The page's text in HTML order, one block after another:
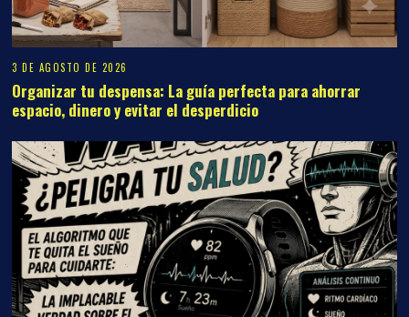
3 DE AGOSTO DE 2026
Organizar tu despensa: La guía perfecta para ahorrar
espacio, dinero y evitar el desperdicio
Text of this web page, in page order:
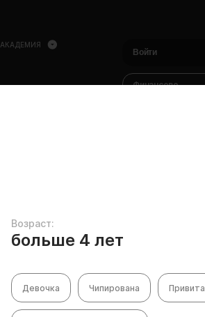
АКАДЕМИЯ
Войти
Финансово
Возраст:
больше 4 лет
Девочка Чипирована Привита
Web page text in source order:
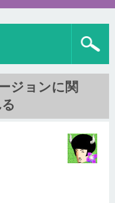
ジョンに関
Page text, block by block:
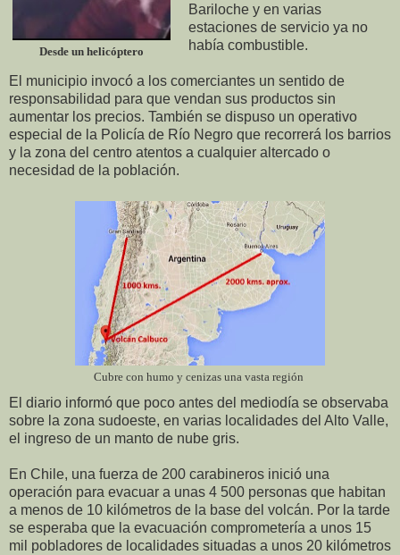
Desde un helicóptero
Bariloche y en varias
estaciones de servicio ya no
había combustible.
El municipio invocó a los comerciantes un sentido de
responsabilidad para que vendan sus productos sin
aumentar los precios. También se dispuso un operativo
especial de la Policía de Río Negro que recorrerá los barrios
y la zona del centro atentos a cualquier altercado o
necesidad de la población.
Cubre con humo y cenizas una vasta región
El diario informó que poco antes del mediodía se observaba
sobre la zona sudoeste, en varias localidades del Alto Valle,
el ingreso de un manto de nube gris.
En Chile, una fuerza de 200 carabineros inició una
operación para evacuar a unas 4 500 personas que habitan
a menos de 10 kilómetros de la base del volcán. Por la tarde
se esperaba que la evacuación comprometería a unos 15
mil pobladores de localidades situadas a unos 20 kilómetros
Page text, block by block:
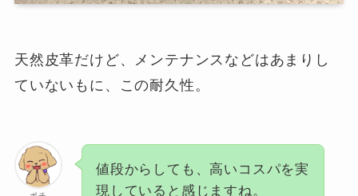
天然皮革だけど、メンテナンスなどはあまりし
ていないもに、この耐久性。
値段からしても、高いコスパを実
現していると感じますね。
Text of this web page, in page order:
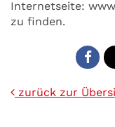
Internetseite:
zu finden.
zurück zur
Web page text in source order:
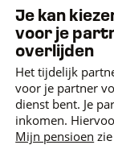
Je kan
voor je
overlijden
Het tijdelijk
voor je partner
dienst bent. Je
inkomen.
Mijn pensioen
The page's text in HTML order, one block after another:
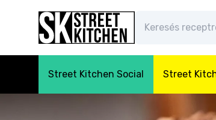
Street Kitchen Social Street
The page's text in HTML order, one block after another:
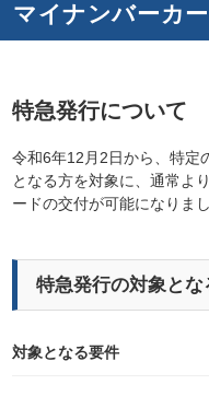
マイナンバーカ
特急発行について
令和6年12月2日から、特定
となる方を対象に、通常よ
ードの交付が可能になりまし
特急発行の対象とな
対象となる要件
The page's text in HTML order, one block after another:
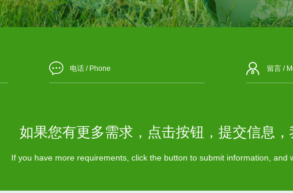
如果您有更多需求，点击按钮，提交信息，
If you have more requirements, click the button to submit information, and
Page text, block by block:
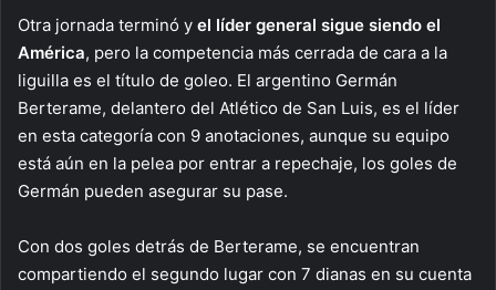
Otra jornada terminó y el líder general sigue siendo el
América, pero la competencia más cerrada de cara a la
liguilla es el título de goleo. El argentino Germán
Berterame, delantero del Atlético de San Luis, es el líder
en esta categoría con 9 anotaciones, aunque su equipo
está aún en la pelea por entrar a repechaje, los goles de
Germán pueden asegurar su pase.
Con dos goles detrás de Berterame, se encuentran
compartiendo el segundo lugar con 7 dianas en su cuenta
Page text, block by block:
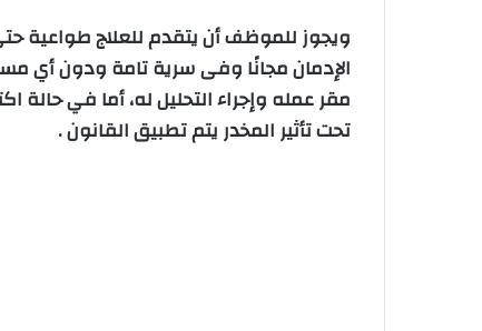
ويجوز للموظف أن يتقدم للعلاج طواعية
الإدمان مجانًا وفى سرية تامة ودون أي
مقر عمله وإجراء التحليل له، أما في حالة
تحت تأثير المخدر يتم تطبيق القانون .
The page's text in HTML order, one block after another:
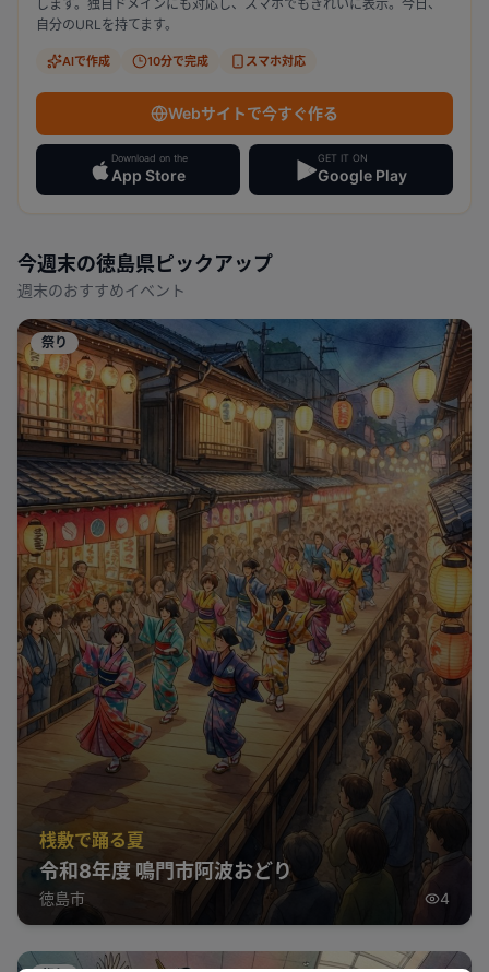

■ ■ ■

§ Description of the task: Restate the entries above word for word, minus the pictures.

§ Result for this task:
The page's text in HTML order, one block after another:
3 DE AGOSTO DE 2026
Organizar tu despensa: La guía perfecta para ahorrar
espacio, dinero y evitar el desperdicio
Text of this web page, in page order:
АКАДЕМИЯ
Войти
Финансово
Возраст:
больше 4 лет
Девочка Чипирована Привита
Web page text in source order:
ジョンに関
Page text, block by block:
Desde un helicóptero
Bariloche y en varias
estaciones de servicio ya no
había combustible.
El municipio invocó a los comerciantes un sentido de
responsabilidad para que vendan sus productos sin
aumentar los precios. También se dispuso un operativo
especial de la Policía de Río Negro que recorrerá los barrios
y la zona del centro atentos a cualquier altercado o
necesidad de la población.
Cubre con humo y cenizas una vasta región
El diario informó que poco antes del mediodía se observaba
sobre la zona sudoeste, en varias localidades del Alto Valle,
el ingreso de un manto de nube gris.
En Chile, una fuerza de 200 carabineros inició una
operación para evacuar a unas 4 500 personas que habitan
a menos de 10 kilómetros de la base del volcán. Por la tarde
se esperaba que la evacuación comprometería a unos 15
mil pobladores de localidades situadas a unos 20 kilómetros
Page text, block by block:
天然皮革だけど、メンテナンスなどはあまりし
ていないもに、この耐久性。
値段からしても、高いコスパを実
現していると感じますね。
Text of this web page, in page order:
Internetseite:
zu finden.
zurück zur
Web page text in source order:
Je kan
voor je
overlijden
Het tijdelijk
voor je partner
dienst bent. Je
inkomen.
Mijn pensioen
The page's text in HTML order, one block after another:
Street Kitchen Social Street
The page's text in HTML order, one block after another:
マイナンバーカ
特急発行について
令和6年12月2日から、特定
となる方を対象に、通常よ
ードの交付が可能になりまし
特急発行の対象とな
対象となる要件
The page's text in HTML order, one block after another:
如果您有更多需求，点击按钮，提交信息，
If you have more requirements, click the button to submit information, and
Page text, block by block:
Otra jornada terminó y el líder general sigue siendo el
América, pero la competencia más cerrada de cara a la
liguilla es el título de goleo. El argentino Germán
Berterame, delantero del Atlético de San Luis, es el líder
en esta categoría con 9 anotaciones, aunque su equipo
está aún en la pelea por entrar a repechaje, los goles de
Germán pueden asegurar su pase.
Con dos goles detrás de Berterame, se encuentran
compartiendo el segundo lugar con 7 dianas en su cuenta
Page text, block by block:
ويجوز للموظف أن يتقدم للعلاج طواعية
الإدمان مجانًا وفى سرية تامة ودون أي
مقر عمله وإجراء التحليل له، أما في حالة
تحت تأثير المخدر يتم تطبيق القانون .
The page's text in HTML order, one block after another:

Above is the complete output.